Question

Total 10 Points Assignment 4 1. Consider the following equation where we report estimates along with their standard errors in brackets: sleep = 3683.25 -0.148totwrk - 11.13educ +2.20age (112.28) (0.017) (5.88) (1.45) n = 706, R2 = .113

Answer 1

For the estimate of totwrk:
Coefficient = -0.148
Standard error = 0.017

df = n - p - 1 = 706 - 3 - 1 = 702

t-critical value at alpha = 0.1 is 1.647
t-critical value at alpha = 0.01 is 2.583

Confidence interval at 90%:

CI: (Coeff. - SE*t, Coeff + SE*t))
CI: (-0.148 - 1.647*0.017, -0.148 + 1.647*0.017)
CI: (-0.148 - 0.028, -0.148 + 0.028)
CI: (-0.176, -0.12)

As the 90% CI does not contain the value of 0, we reject the null hypothesis at 10% level of significance.
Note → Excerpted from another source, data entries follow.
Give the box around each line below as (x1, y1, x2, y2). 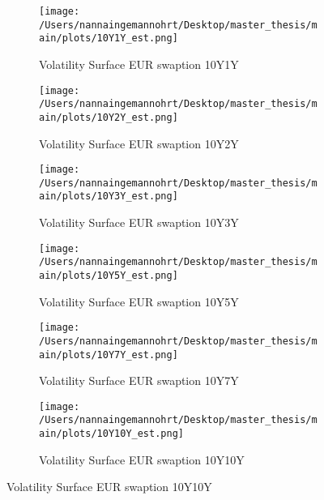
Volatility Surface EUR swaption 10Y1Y (39, 55, 239, 72)
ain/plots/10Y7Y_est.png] (39, 348, 178, 361)
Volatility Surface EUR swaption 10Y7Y (39, 372, 239, 389)
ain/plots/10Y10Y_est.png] (39, 428, 184, 440)
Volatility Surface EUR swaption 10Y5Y (39, 293, 239, 310)
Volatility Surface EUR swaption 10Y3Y (39, 214, 239, 231)
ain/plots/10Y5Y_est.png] (39, 270, 178, 281)
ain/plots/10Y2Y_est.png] (39, 111, 178, 123)

Hence, the coefficient is significantly different than zero.

Confidence interval at 99%:

CI: (Coeff. - SE*t, Coeff + SE*t))
CI: (-0.148 - 2.583*0.017, -0.148 + 2.583*0.017)
CI: (-0.148 - 0.044, -0.148 + 0.044)
CI: (-0.192, -0.104)

As the 99% CI does not contain the value of 0, we reject the null hypothesis at 1% level of significance. Hence, the coefficient is significantly different than zero.